Top of Recorded data

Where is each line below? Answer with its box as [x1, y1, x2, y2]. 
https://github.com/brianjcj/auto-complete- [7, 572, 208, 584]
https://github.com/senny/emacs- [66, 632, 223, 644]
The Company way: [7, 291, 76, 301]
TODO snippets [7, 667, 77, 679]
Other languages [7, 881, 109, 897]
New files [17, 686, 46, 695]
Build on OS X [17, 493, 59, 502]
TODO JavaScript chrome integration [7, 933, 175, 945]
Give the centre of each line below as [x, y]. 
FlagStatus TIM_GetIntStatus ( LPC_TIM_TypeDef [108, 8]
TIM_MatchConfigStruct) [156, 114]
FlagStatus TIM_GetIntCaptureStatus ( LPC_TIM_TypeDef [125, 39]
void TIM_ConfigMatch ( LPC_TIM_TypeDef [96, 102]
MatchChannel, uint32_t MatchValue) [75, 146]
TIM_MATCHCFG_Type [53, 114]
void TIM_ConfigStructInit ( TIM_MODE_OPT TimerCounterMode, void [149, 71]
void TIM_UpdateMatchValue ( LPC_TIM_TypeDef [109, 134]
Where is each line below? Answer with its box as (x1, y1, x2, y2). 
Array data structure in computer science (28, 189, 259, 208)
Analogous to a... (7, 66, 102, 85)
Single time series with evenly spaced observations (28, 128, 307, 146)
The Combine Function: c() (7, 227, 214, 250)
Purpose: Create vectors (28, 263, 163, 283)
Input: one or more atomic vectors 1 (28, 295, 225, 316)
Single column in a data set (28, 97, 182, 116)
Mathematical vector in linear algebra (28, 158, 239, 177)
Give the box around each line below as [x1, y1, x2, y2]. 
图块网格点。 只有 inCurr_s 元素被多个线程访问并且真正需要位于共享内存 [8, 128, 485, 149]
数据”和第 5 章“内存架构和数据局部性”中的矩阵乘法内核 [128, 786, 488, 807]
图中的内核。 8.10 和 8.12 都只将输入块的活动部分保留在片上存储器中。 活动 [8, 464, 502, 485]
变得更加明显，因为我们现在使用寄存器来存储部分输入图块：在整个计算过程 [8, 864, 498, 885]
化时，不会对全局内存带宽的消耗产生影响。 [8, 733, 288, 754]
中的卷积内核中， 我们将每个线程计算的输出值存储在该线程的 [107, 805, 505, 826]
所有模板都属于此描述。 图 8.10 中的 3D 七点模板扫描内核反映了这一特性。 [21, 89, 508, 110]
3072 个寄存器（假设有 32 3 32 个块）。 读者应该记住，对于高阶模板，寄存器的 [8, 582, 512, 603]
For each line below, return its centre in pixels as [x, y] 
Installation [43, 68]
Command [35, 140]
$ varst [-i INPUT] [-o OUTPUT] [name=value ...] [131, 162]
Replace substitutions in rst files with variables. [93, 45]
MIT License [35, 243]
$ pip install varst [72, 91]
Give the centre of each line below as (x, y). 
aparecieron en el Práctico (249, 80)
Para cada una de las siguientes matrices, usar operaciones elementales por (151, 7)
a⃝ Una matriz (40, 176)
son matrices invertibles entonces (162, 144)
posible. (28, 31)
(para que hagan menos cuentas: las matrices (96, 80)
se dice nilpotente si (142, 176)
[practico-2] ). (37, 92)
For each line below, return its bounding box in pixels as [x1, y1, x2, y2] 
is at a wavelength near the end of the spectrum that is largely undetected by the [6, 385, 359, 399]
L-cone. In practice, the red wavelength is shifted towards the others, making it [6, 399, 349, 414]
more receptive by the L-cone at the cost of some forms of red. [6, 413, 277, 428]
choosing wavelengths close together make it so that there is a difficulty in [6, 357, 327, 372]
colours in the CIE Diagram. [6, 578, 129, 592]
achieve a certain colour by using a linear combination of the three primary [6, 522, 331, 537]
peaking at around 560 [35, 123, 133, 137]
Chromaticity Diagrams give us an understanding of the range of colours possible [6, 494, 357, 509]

Bottom of Recorded data
Top of Recorded data

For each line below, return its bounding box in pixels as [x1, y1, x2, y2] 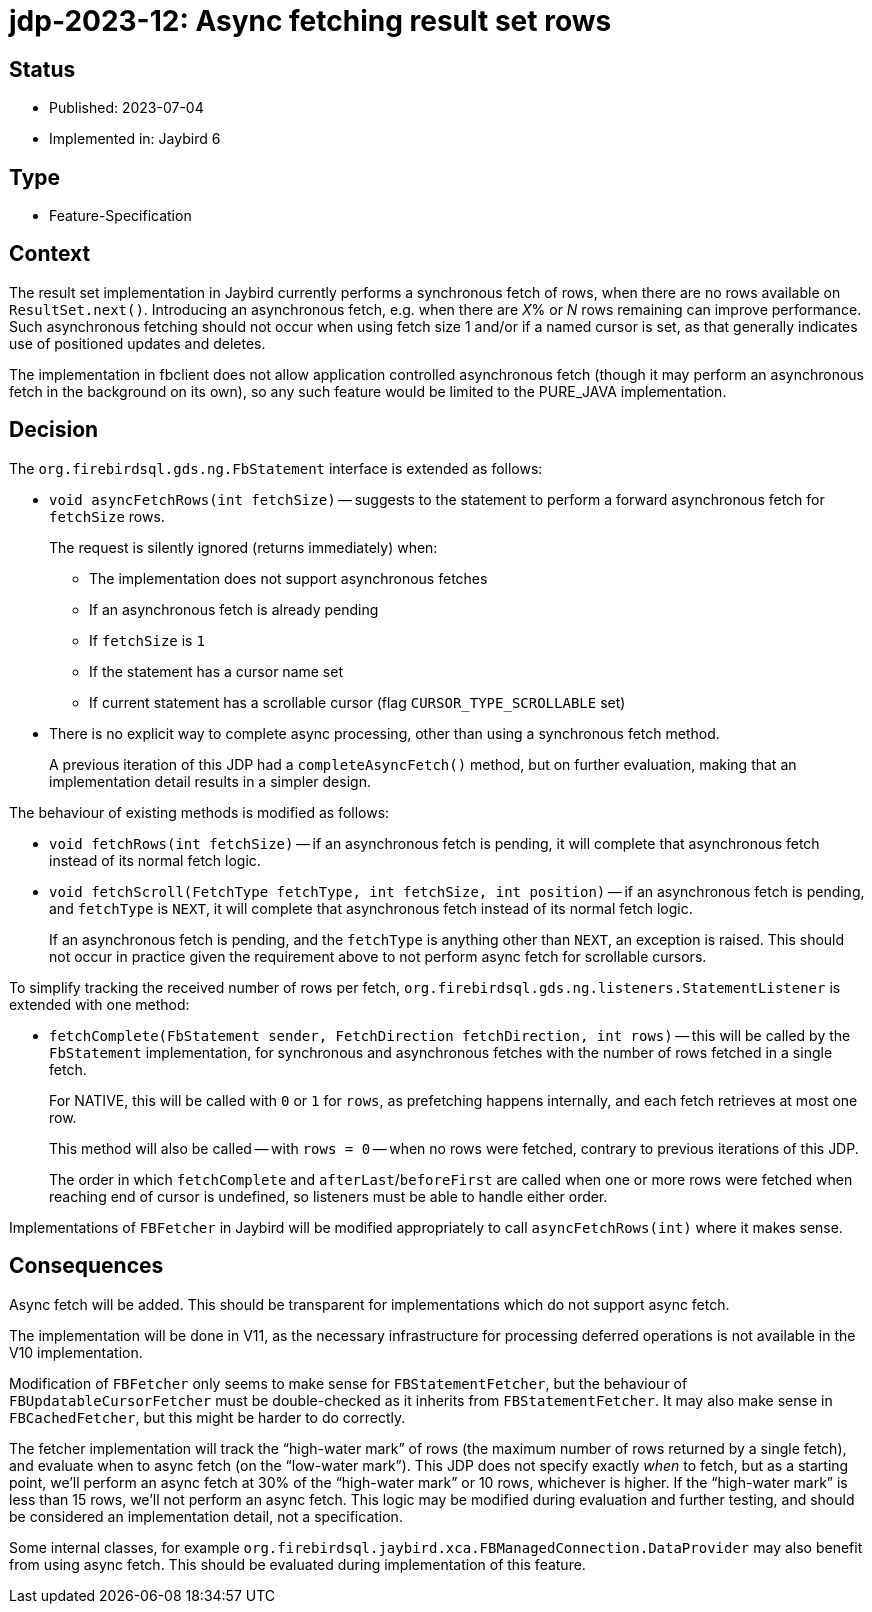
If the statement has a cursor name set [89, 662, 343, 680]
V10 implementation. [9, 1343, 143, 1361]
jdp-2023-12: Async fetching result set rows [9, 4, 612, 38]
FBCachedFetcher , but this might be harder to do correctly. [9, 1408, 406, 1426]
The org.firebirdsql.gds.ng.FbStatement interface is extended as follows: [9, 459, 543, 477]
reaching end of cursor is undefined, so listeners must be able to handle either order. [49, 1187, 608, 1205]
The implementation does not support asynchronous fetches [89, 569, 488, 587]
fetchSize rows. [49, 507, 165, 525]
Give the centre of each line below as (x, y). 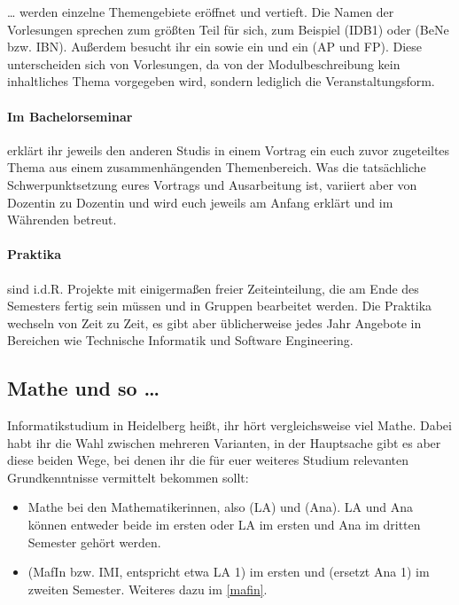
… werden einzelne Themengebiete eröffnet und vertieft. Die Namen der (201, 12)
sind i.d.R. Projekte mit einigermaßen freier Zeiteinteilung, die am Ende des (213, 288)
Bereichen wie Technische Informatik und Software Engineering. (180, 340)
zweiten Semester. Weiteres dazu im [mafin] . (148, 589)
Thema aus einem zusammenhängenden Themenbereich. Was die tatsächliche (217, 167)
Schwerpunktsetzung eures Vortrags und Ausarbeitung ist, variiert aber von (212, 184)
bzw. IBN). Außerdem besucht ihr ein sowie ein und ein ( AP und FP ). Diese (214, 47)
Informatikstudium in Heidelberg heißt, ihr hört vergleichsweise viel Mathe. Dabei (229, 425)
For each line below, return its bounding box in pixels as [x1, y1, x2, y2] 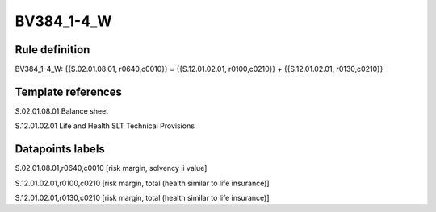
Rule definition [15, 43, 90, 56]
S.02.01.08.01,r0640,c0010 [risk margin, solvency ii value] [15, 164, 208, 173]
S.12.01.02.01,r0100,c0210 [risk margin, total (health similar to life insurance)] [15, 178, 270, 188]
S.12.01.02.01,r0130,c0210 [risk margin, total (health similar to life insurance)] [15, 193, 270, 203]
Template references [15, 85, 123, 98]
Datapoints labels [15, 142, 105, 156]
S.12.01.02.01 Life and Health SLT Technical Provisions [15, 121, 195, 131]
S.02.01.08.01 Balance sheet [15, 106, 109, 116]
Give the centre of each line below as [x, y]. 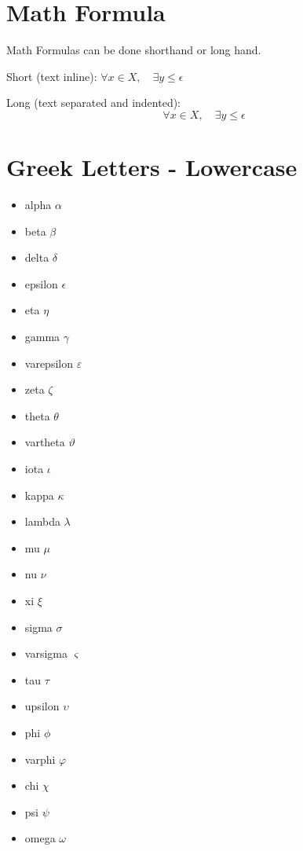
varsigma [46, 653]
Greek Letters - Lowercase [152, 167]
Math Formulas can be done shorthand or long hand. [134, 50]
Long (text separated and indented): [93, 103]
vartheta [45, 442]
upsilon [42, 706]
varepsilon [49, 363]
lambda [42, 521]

Bottom of Recorded data

Activity -
The required answer is the exact run of lines above starting at the line with "box as [x1, y1, x2, y2]." and ending at the line with "Give the box", with both ends present.

Task response -
Where is each line below? Answer with its box as [x1, y1, x2, y2]. 
https://github.com/brianjcj/auto-complete- [7, 572, 208, 584]
https://github.com/senny/emacs- [66, 632, 223, 644]
The Company way: [7, 291, 76, 301]
TODO snippets [7, 667, 77, 679]
Other languages [7, 881, 109, 897]
New files [17, 686, 46, 695]
Build on OS X [17, 493, 59, 502]
TODO JavaScript chrome integration [7, 933, 175, 945]
Give the centre of each line below as [x, y]. 
FlagStatus TIM_GetIntStatus ( LPC_TIM_TypeDef [108, 8]
TIM_MatchConfigStruct) [156, 114]
FlagStatus TIM_GetIntCaptureStatus ( LPC_TIM_TypeDef [125, 39]
void TIM_ConfigMatch ( LPC_TIM_TypeDef [96, 102]
MatchChannel, uint32_t MatchValue) [75, 146]
TIM_MATCHCFG_Type [53, 114]
void TIM_ConfigStructInit ( TIM_MODE_OPT TimerCounterMode, void [149, 71]
void TIM_UpdateMatchValue ( LPC_TIM_TypeDef [109, 134]
Where is each line below? Answer with its box as (x1, y1, x2, y2). 
Array data structure in computer science (28, 189, 259, 208)
Analogous to a... (7, 66, 102, 85)
Single time series with evenly spaced observations (28, 128, 307, 146)
The Combine Function: c() (7, 227, 214, 250)
Purpose: Create vectors (28, 263, 163, 283)
Input: one or more atomic vectors 1 (28, 295, 225, 316)
Single column in a data set (28, 97, 182, 116)
Mathematical vector in linear algebra (28, 158, 239, 177)
Give the box around each line below as [x1, y1, x2, y2]. 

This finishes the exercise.